Part (3)(i)(5)—Limitations on the
Deduction of Personal Interest—Investment Interest Expense (2)
• Valerie’s $100 deduction is an ordinary deduction, not a capital loss,
and it is a below the line, itemized deduction, but is not an MID. See
§ 67(b)(1). So § 67 does not apply to it.
• However, if, as is likely under these facts, she uses the standard deduction for
the tax year, she will get no tax benefit from this deduction.
• The remaining $900 of investment interest would be disallowed for
this year and carried forward under § 163(d)(2) to future years
indefinitely until she either is able to deduct it in a future year or any
remaining undeducted amount expires when she dies.
• This carryover provision is another statutory exception to the
“integrity of the taxable year” concept.
Part (3)(i)(5)—Limitations on the
Deduction of Personal Interest—Investment Interest Expense (3)
• Note that §§ 163(d)(4)(B)(iii) and 1(h)(2) exclude long-term capital gains from the
sale of investment assets from being included in “net investment income,” unless
the taxpayer affirmatively elects to forego the preferential capital gains rates on
such income.
• The theory is that a taxpayer should not be able to have the long-term capital
gain taxed at a preferential rate and still have it be part of net investment
income that allows a deduction of the investment interest expense.
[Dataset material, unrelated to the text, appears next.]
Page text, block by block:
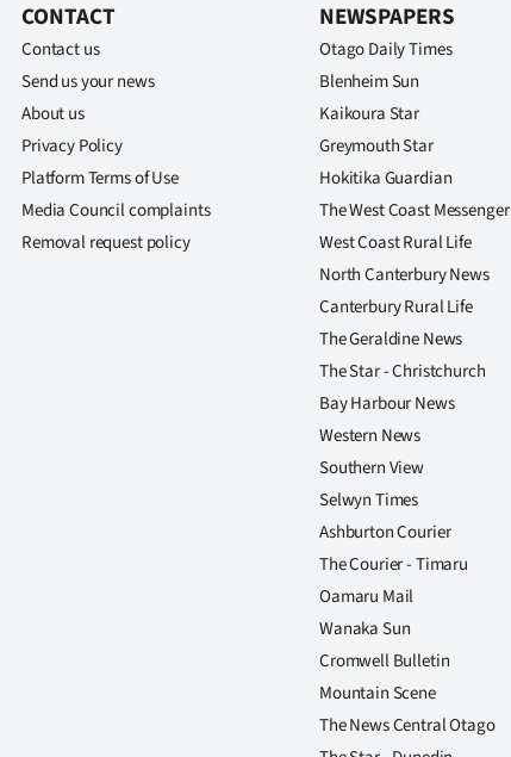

• So, the taxpayer has to choose whether to have the gain taxed as long-term
capital gain or have it treated as investment income for purposes of the § 163(d)
limitation.
• Bottom line policy point: By deferring the deduction of an expense relating to the
production of income, this limitation is arguably inconsistent with both HaigSimons and the ability-to-pay concept.
Part (3)(i)—§ 199A Deduction for Valerie?
• Valerie’s business of being an employee of a corporation is not a qualified trade or
business for § 199A purposes. § 199A(d)(1)(B). So, no § 199A deduction for her
employee income of $100,000.
• However, her tutoring business as a sole proprietorship is a qualified trade or
business for § 199A purposes. It is a service business, but it is not a “specified
service trade or business” within the meaning of §§ 199A(d)(2) and 1202(e)(3)(A).
• So, she would get a $3,900 § 199A deduction for 20% of her net income from the
tutoring business (i.e., 20% × [$20,000 - $500 interest deduction under §§ 163(a) and
(h)(2)(A)] = $3,900)—§ 199A(b)(2)(A) and (a)(1).
• This amount is less than 20% × her pre-§ 199A taxable income of $107,050
[$120,000 - $500 + $100 – SD of $12,550 for 2021], or $21,410—§ 199A(a)(2).